There’s a scene in Star Wars “Episode III: Revenge of the Sith” when Yoda and Obi-Wan-Kenobi learn about Anakin’s treachery and the horrific massacre at the Jedi temple. Yoda says, “In a dark place we find ourselves…a little more knowledge might light our way.” It’s a line that, in many ways, sums up what the iconic film is about: darkness vs. light, good vs. evil, order vs. chaos, and ultimately, the notion of knowledge as power.
For companies trying to navigate a difficult risk landscape, knowledge is everything – particularly when it’s in the form of timely risk intelligence and insights that can offer stakeholders a clear view of the road ahead, and enable them to make better-informed business decisions. There is a caveat though. Risk intelligence is only as good as the data from which it was drawn. In other words, if companies don’t have accurate, comprehensive, or sufficient risk data, they may not be able to make risk-intelligent decisions. And therein lies the challenge.
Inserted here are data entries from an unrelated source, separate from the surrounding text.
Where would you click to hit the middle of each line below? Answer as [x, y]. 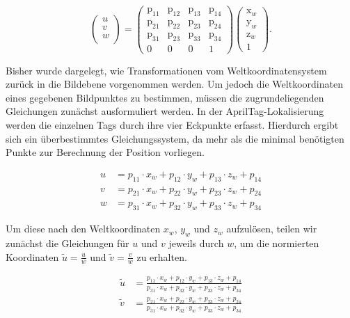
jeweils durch [196, 243]
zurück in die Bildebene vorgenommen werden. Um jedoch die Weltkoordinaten [174, 84]
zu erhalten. [162, 256]
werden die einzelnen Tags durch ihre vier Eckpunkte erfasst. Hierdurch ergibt [172, 124]
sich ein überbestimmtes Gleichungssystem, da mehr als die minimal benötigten [175, 138]
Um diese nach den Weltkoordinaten [83, 229]
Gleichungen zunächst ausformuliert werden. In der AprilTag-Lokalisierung [165, 111]
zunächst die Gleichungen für [67, 243]
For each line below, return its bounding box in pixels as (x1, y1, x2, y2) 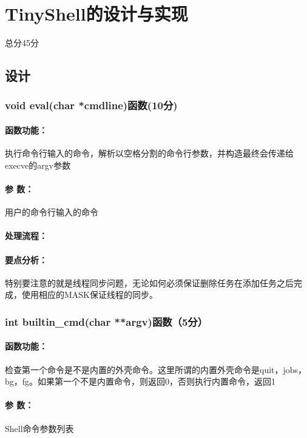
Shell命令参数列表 (5, 422, 74, 434)
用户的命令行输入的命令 (5, 206, 98, 218)
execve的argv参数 (5, 158, 71, 171)
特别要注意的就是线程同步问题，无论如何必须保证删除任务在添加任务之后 (5, 276, 294, 289)
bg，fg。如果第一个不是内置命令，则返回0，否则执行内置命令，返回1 (5, 375, 276, 388)
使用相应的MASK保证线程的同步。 (21, 288, 158, 301)
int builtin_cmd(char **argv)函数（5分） (5, 314, 208, 329)
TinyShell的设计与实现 (5, 1, 188, 26)
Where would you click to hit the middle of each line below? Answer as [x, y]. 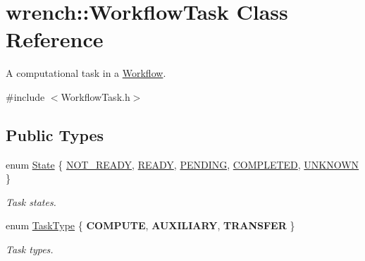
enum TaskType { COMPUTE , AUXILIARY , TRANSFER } [150, 225]
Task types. [30, 249]
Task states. [31, 201]
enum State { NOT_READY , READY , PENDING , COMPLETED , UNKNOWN [182, 164]
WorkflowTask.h [95, 96]
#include [25, 96]
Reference [55, 39]
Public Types [55, 134]
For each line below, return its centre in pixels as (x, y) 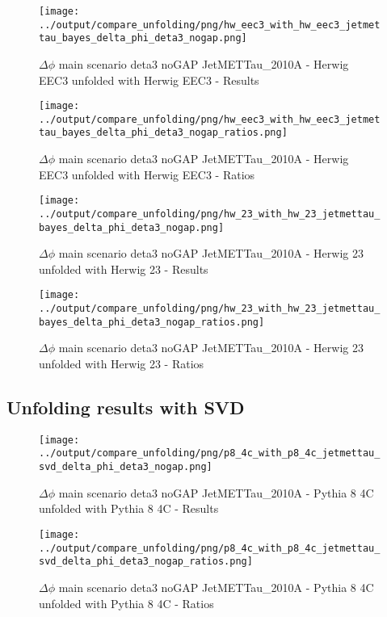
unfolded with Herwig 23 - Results (124, 269)
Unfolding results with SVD (126, 407)
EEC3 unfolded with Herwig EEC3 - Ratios (147, 174)
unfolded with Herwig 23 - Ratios (122, 364)
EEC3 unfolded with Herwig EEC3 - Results (149, 80)
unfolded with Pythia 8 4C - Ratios (126, 603)
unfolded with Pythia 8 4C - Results (129, 508)
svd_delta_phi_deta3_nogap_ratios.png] (146, 562)
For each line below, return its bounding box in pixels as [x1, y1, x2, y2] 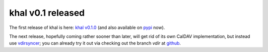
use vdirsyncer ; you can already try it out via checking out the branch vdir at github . [9, 40, 181, 46]
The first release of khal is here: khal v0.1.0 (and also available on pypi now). [9, 25, 165, 30]
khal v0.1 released [9, 7, 85, 18]
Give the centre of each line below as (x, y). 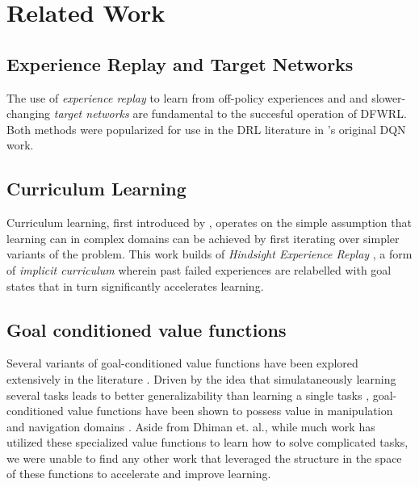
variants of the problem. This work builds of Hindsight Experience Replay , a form (209, 254)
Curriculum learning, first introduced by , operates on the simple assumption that (209, 223)
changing (29, 113)
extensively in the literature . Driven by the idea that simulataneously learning (201, 378)
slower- (389, 97)
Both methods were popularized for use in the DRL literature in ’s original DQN (206, 129)
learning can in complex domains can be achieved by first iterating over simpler (203, 238)
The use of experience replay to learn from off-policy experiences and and (187, 97)
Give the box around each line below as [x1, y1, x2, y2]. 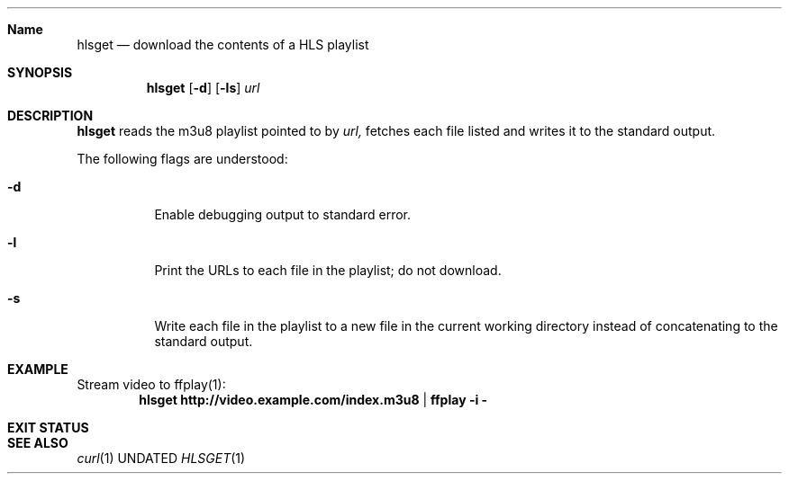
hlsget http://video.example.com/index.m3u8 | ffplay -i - [139, 392, 488, 407]
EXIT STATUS [7, 420, 89, 435]
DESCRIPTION [7, 108, 94, 123]
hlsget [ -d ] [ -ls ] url [146, 80, 260, 95]
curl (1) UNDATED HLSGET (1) [77, 450, 246, 466]
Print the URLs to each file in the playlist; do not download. [154, 263, 502, 278]
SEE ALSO [7, 435, 68, 450]
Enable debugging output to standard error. [154, 207, 412, 222]
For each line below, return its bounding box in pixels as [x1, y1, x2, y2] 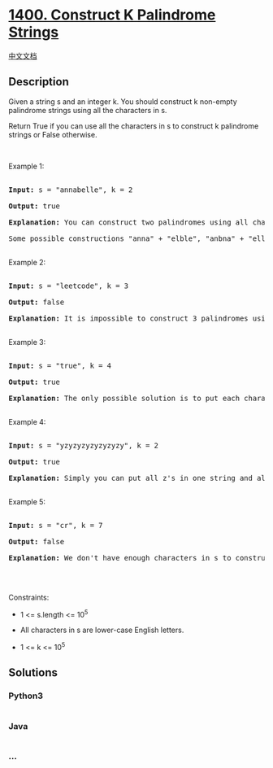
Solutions [8, 665, 58, 680]
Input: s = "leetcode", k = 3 [8, 281, 129, 290]
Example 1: [8, 161, 45, 171]
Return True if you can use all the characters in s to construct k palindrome [8, 120, 259, 131]
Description [8, 75, 69, 89]
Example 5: [8, 496, 46, 506]
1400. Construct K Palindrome [8, 6, 216, 24]
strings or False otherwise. [8, 129, 97, 139]
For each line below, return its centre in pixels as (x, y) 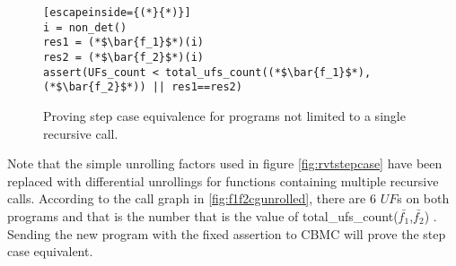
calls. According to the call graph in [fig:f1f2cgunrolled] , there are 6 (192, 198)
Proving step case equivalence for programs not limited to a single (224, 115)
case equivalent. (50, 251)
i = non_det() (85, 27)
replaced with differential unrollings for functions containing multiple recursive (223, 180)
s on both (423, 198)
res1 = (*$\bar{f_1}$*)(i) (123, 43)
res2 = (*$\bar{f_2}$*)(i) (123, 57)

For years, companies have looked at Enterprise Risk Management (ERM) from a “process engineering” perspective – putting in place procedures and controls across the enterprise, and ensuring that they are followed. However, with the rapid increase in both the sources and quantum of risk data, ERM has metamorphosed into a data science problem. It requires that companies be able to swiftly aggregate, consolidate, filter, and sift through risk information from various sources to arrive at a true picture of their risk profile.
This approach is particularly important in a world where corporate risk profiles are only growing more extensive and complex. Companies need better risk clarity, visibility, and simplicity through better data aggregation and reporting frameworks. Echoing this notion are a growing number of regulations such as BCBS 239 which requires that banks be able to integrate risk information in a manner that supports accurate and timely risk reporting.
The challenge, however, is the unprecedented volumes of risk data flowing in from both inside and outside the enterprise. There is data everywhere—be it in business lines and processes, or areas of compliance and audit findings, or key risk indicators and risk scenarios. How does one make sense of this data, bring it all together, and gain a complete and clear understanding of the organization’s risk profile?Download a Insight
Building a Risk Data Model
To comply with these five principles—to aggregate risk data in a way that supports and strengthens risk reporting—companies need to be able to bring together all the various components of the risk universe into a “single source of truth” or a centralized data model. This risk universe then needs to be mapped to the other universes in the organization, including the business universe, compliance universe, and audit universe (Figure 1). By integrating all this data in a single, structured framework, stakeholders will have a clear view of the risks that affect the organization, as well as their impact on each other and on business objectives, audits, compliance processes, and other data elements.
This kind of comprehensive, in-depth risk view is important because, as we discussed in our previous insight, the scope and scale of ERM has increased. No longer is it enough to simply align a risk to a process. Companies need to understand how various risks interact with each other, and how that, in turn, amplifies risk impact. They also need to think about metrics like risk velocity and what that could mean for various processes. All these insights are much easier to glean with a centralized, tightly mapped risk data model.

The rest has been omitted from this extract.